Segment Start: RECORDS SHOWN

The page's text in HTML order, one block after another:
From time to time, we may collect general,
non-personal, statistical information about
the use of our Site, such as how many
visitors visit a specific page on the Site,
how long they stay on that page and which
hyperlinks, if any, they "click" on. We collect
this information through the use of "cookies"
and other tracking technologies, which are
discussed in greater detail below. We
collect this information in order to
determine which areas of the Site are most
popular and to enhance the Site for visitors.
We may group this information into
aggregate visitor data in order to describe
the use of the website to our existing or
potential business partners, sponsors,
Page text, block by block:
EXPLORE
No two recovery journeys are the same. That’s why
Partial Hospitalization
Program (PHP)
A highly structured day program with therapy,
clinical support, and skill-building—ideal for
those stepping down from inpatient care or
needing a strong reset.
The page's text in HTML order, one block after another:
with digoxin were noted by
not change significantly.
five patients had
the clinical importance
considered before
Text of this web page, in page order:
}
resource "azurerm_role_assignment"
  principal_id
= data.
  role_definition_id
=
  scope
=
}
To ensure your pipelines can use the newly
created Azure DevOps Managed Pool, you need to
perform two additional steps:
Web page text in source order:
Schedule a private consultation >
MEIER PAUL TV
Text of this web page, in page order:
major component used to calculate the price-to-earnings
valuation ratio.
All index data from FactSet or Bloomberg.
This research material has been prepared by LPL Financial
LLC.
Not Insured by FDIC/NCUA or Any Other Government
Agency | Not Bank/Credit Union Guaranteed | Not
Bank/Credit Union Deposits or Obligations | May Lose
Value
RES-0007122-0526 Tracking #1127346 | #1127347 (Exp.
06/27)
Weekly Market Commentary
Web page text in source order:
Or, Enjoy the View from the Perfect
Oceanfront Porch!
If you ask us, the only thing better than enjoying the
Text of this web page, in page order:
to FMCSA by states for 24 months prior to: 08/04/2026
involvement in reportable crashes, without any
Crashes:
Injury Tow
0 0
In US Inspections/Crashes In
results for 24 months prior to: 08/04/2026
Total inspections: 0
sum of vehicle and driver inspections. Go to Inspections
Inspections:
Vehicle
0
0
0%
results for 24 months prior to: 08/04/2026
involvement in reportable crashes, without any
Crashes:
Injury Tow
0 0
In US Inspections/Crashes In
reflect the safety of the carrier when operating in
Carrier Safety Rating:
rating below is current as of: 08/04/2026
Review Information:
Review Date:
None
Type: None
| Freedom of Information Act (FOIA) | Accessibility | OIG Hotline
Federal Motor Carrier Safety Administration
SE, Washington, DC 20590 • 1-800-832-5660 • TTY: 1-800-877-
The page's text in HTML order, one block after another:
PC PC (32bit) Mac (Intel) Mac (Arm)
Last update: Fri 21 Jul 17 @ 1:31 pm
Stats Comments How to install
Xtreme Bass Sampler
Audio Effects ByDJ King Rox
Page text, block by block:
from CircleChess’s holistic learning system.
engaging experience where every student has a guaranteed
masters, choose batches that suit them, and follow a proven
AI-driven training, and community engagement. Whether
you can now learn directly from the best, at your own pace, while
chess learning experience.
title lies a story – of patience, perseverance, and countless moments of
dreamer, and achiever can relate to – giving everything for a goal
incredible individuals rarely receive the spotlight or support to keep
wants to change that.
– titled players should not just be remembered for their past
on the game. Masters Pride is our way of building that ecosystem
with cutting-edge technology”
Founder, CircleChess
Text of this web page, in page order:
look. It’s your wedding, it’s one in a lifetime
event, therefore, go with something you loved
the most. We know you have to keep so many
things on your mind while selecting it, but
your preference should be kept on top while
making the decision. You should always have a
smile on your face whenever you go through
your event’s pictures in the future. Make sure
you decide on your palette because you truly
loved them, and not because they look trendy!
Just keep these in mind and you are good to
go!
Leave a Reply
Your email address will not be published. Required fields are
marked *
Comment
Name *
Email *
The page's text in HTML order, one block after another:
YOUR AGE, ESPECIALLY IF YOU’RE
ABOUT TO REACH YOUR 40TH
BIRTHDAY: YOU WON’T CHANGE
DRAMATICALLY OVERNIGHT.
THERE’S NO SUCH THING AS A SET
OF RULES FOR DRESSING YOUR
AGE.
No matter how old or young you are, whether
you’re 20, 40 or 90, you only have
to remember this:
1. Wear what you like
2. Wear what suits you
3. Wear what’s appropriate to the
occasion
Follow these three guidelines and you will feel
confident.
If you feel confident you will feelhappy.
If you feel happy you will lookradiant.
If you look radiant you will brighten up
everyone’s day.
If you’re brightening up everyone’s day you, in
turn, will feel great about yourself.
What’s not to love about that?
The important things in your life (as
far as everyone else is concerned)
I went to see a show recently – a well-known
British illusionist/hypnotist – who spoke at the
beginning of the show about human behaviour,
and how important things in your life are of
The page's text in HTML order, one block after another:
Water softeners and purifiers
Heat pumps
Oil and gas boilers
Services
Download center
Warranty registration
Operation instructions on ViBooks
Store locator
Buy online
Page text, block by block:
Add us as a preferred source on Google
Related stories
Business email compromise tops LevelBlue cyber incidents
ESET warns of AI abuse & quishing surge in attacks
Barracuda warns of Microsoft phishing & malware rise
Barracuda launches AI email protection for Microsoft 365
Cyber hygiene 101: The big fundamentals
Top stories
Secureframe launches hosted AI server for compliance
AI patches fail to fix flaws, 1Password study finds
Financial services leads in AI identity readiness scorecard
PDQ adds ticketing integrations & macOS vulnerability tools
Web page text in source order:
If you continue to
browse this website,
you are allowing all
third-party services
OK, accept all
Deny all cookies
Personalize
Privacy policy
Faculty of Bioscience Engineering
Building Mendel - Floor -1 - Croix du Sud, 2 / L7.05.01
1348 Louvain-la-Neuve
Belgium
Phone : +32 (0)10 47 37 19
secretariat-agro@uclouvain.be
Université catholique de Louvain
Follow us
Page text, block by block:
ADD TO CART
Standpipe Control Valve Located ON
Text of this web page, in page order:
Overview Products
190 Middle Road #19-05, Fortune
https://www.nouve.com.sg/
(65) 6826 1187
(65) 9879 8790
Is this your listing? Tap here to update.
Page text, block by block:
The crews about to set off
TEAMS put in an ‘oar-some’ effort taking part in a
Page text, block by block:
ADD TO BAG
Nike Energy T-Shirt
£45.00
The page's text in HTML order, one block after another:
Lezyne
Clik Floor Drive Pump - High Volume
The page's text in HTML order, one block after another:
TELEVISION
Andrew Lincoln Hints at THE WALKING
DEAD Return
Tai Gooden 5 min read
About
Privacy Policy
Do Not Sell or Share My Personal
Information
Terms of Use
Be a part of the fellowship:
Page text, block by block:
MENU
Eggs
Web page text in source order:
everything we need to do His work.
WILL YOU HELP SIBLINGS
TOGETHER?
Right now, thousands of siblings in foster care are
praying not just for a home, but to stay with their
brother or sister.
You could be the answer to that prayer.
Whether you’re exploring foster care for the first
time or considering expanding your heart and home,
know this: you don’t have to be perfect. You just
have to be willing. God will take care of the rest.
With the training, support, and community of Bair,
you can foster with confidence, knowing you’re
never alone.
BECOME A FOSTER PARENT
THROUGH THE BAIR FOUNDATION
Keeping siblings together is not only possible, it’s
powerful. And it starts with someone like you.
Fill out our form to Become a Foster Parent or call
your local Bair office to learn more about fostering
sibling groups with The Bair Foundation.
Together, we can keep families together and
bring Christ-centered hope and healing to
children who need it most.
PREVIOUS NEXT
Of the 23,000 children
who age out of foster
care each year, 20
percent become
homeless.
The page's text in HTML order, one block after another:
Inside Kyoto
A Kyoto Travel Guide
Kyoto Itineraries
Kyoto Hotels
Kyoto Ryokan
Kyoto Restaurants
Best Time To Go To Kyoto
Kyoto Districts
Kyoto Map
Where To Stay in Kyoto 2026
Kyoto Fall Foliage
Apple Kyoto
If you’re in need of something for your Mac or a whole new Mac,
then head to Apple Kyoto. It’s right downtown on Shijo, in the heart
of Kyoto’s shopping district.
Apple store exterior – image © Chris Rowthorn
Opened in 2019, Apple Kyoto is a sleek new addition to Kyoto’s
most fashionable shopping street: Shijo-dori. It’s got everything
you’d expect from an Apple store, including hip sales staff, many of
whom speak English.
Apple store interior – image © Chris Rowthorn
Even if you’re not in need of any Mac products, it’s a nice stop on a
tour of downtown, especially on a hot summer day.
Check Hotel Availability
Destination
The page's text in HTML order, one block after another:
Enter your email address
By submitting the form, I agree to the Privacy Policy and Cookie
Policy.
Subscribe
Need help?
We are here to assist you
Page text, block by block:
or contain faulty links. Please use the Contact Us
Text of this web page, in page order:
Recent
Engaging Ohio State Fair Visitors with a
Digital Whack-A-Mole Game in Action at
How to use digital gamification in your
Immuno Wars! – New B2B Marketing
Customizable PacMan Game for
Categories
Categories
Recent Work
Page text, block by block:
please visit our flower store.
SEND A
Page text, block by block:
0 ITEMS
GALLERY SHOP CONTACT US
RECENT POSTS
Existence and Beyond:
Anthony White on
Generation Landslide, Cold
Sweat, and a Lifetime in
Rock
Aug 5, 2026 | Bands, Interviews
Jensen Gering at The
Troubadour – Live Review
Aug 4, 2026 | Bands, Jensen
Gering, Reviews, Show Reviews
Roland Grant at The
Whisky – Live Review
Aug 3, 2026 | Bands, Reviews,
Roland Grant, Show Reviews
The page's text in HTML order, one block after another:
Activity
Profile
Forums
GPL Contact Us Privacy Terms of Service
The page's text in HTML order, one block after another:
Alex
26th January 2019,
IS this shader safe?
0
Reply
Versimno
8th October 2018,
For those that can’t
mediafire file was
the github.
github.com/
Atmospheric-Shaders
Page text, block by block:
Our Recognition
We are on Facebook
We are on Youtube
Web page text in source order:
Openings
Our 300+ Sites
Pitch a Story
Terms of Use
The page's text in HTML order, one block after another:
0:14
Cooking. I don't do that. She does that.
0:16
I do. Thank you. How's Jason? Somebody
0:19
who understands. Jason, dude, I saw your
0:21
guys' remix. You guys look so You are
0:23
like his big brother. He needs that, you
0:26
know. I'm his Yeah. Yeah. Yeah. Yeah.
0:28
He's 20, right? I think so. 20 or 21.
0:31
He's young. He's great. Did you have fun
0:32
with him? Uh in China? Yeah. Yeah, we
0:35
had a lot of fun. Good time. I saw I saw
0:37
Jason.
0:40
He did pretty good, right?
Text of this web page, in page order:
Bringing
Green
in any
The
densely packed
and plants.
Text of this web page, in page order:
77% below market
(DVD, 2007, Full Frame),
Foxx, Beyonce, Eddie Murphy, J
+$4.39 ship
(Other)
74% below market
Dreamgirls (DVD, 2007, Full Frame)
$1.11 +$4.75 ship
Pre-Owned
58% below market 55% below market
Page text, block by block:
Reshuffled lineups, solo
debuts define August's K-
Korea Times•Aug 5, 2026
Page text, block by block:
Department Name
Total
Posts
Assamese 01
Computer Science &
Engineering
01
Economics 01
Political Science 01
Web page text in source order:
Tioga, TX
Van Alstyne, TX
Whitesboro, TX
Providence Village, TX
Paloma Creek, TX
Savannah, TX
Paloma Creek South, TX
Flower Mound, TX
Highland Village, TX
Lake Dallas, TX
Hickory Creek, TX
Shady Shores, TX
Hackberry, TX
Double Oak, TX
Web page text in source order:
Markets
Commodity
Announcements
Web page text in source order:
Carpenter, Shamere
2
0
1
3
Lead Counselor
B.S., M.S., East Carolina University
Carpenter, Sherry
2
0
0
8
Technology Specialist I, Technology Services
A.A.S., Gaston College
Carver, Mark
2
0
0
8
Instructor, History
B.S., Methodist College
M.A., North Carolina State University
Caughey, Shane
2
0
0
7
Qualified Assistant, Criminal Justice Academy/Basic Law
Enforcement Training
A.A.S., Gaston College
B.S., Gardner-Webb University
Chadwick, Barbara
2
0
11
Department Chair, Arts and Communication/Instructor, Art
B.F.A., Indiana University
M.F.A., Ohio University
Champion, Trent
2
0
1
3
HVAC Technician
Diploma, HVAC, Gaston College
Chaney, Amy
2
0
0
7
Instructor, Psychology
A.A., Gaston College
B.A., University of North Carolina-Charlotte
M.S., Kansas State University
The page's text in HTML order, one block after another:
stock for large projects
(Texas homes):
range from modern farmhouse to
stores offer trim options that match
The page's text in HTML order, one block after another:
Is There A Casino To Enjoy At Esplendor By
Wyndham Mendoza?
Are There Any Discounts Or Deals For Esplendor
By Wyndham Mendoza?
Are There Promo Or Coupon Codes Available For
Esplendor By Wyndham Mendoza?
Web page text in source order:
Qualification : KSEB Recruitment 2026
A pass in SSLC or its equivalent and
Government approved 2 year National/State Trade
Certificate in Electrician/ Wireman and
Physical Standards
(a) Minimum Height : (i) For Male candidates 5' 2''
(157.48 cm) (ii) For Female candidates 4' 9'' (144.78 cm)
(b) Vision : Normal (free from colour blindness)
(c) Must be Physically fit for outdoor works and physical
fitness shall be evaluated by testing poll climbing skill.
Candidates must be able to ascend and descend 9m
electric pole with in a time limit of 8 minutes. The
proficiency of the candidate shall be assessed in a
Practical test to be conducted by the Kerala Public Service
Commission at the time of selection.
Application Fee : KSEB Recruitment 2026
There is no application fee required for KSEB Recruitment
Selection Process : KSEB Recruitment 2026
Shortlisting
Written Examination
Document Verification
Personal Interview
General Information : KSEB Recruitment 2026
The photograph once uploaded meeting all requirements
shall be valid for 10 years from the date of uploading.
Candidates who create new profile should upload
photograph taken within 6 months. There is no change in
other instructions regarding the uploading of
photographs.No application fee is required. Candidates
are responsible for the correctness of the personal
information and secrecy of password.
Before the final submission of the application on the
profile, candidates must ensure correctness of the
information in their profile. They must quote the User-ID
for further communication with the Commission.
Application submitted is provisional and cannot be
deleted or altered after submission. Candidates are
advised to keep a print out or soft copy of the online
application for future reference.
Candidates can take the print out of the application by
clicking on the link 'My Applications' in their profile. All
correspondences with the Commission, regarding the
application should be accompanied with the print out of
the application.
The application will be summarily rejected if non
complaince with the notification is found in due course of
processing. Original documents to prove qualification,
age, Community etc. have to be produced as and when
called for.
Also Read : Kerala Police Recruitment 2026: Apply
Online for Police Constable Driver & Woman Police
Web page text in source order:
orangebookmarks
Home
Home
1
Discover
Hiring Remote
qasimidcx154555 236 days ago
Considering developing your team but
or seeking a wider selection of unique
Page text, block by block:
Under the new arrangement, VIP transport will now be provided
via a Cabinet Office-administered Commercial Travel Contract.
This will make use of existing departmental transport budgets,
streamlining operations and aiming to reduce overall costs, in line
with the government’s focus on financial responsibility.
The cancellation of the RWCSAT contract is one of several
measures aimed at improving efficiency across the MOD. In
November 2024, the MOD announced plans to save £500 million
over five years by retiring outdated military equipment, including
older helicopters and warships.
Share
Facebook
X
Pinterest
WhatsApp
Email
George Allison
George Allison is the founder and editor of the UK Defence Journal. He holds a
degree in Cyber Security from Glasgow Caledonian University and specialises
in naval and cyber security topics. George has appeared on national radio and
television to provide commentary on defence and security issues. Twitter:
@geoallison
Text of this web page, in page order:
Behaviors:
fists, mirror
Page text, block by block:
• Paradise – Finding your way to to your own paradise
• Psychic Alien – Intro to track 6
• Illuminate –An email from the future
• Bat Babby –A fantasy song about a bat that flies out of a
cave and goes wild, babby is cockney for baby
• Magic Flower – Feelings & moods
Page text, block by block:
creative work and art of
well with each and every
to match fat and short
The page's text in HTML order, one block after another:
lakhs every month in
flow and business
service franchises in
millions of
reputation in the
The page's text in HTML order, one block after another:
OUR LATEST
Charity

Segment End: RECORDS SHOWN

▸ WHAT THE EXERCISE ASKS
Search the data for the string "loved" and copy out every line where it is found.

▸ RESULT BELOW
event, therefore, go with something you loved
loved them, and not because they look trendy!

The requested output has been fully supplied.